There are other acceptable cases where patient information may be released. In particular, Bulletin: HIPAA Privacy in Emergency Situations allows for it when it is necessary to reduce or prevent an imminent and serious threat to human safety and health (Cohen & Mello, 2018). It is connected with Nonmaleficence’s ethical principle, which is defined as the absence of harm (Majumder & Guerrini, 2016). This term employs in protecting patients from danger and relieving suffering.
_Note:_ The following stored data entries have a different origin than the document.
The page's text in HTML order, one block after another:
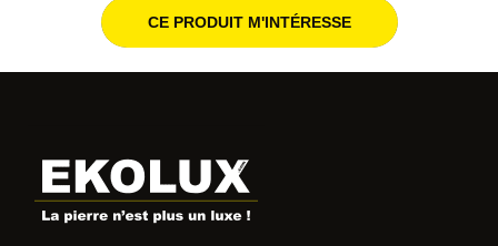
CE PRODUIT M'INTÉRESSE
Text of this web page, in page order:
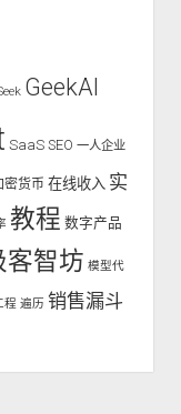
GeekAI
SaaS SEO 一人企业
密货币 在线收入 实
教程 数字产品
客智坊 模型代
程 遍历 销售漏斗
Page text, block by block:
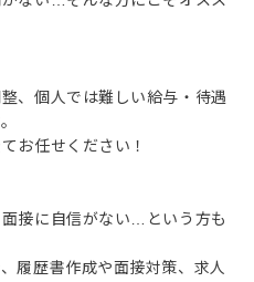
、個人では難しい給与・待遇
お任せください！
接に自信がない…という方も
履歴書作成や面接対策、求人
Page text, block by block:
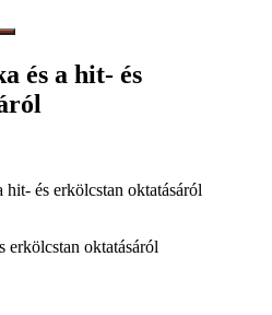
Keresés
és a hit- és
hit- és erkölcstan oktatásáról
erkölcstan oktatásáról
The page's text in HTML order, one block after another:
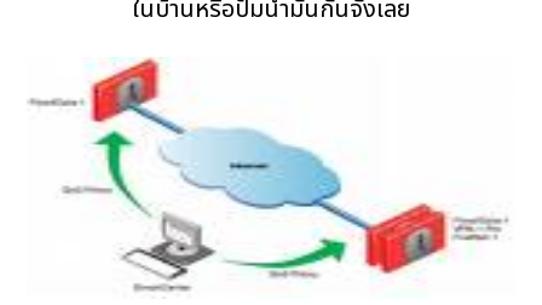
ในบ้านหรือปั๊มน้ำมันกันจังเลย
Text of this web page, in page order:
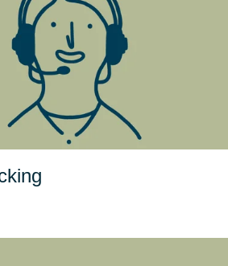
con il WMS, il modulo Voice
agli operatori di lavorare a
libere, migliorando l'efficienza e la
velocità delle operazioni di prelievo.
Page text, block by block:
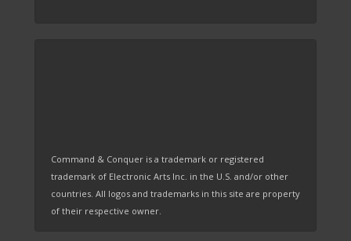
Command & Conquer is a trademark or registered
trademark of Electronic Arts Inc. in the U.S. and/or other
countries. All logos and trademarks in this site are property
of their respective owner.
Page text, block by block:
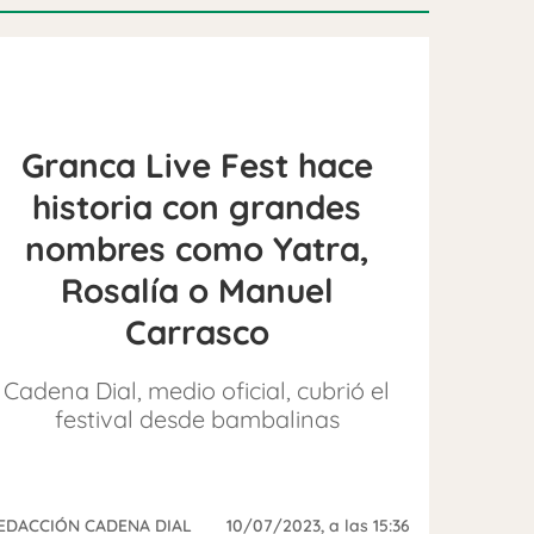
Granca Live Fest hace
historia con grandes
nombres como Yatra,
Rosalía o Manuel
Carrasco
Cadena Dial, medio oficial, cubrió el
festival desde bambalinas
CADENA DIAL 10/07/2023, a las 15:36
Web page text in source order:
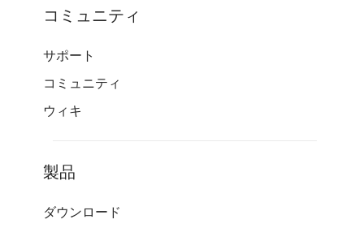
コミュニティ
サポート
コミュニティ
ウィキ
製品
ダウンロード
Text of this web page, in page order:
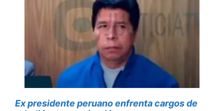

In my experience, there was a case where the provider, when a patient was in jeopardy, communicated his concerns to a manager, and thus helped prevent the risk of harm.
To summarize, guidelines for maintaining confidentiality and the use of appropriate legal and ethical principles in disclosing information are undoubtedly crucial for building a significant patient-healthcare provider relationship and maintaining standards of care. It should be minded that in case of disclosure of information, the minimum amount necessary for solving a particular situation must be transferred to the authorities or relevant persons. Among the other recommendations, the guideline may include referring the patient to a safer means of communication or to a professional site in case of requesting him to join the provider’s personal network. Otherwise, the consequences are the violation of personal and professional boundaries.
Cohen, G. & Mello, M. M. (2018). HIPAA and Protecting Health Information in the 21st Century. JAMA, 320(3), 231–232. Web.
Majumder, M. A. & Guerrini, C. J. (2016). Federal privacy protections: Ethical foundations, sources of confusion in clinical medicine, and controversies in biomedical research. AMA Journal Ethics, 18(3), 288-298. Web.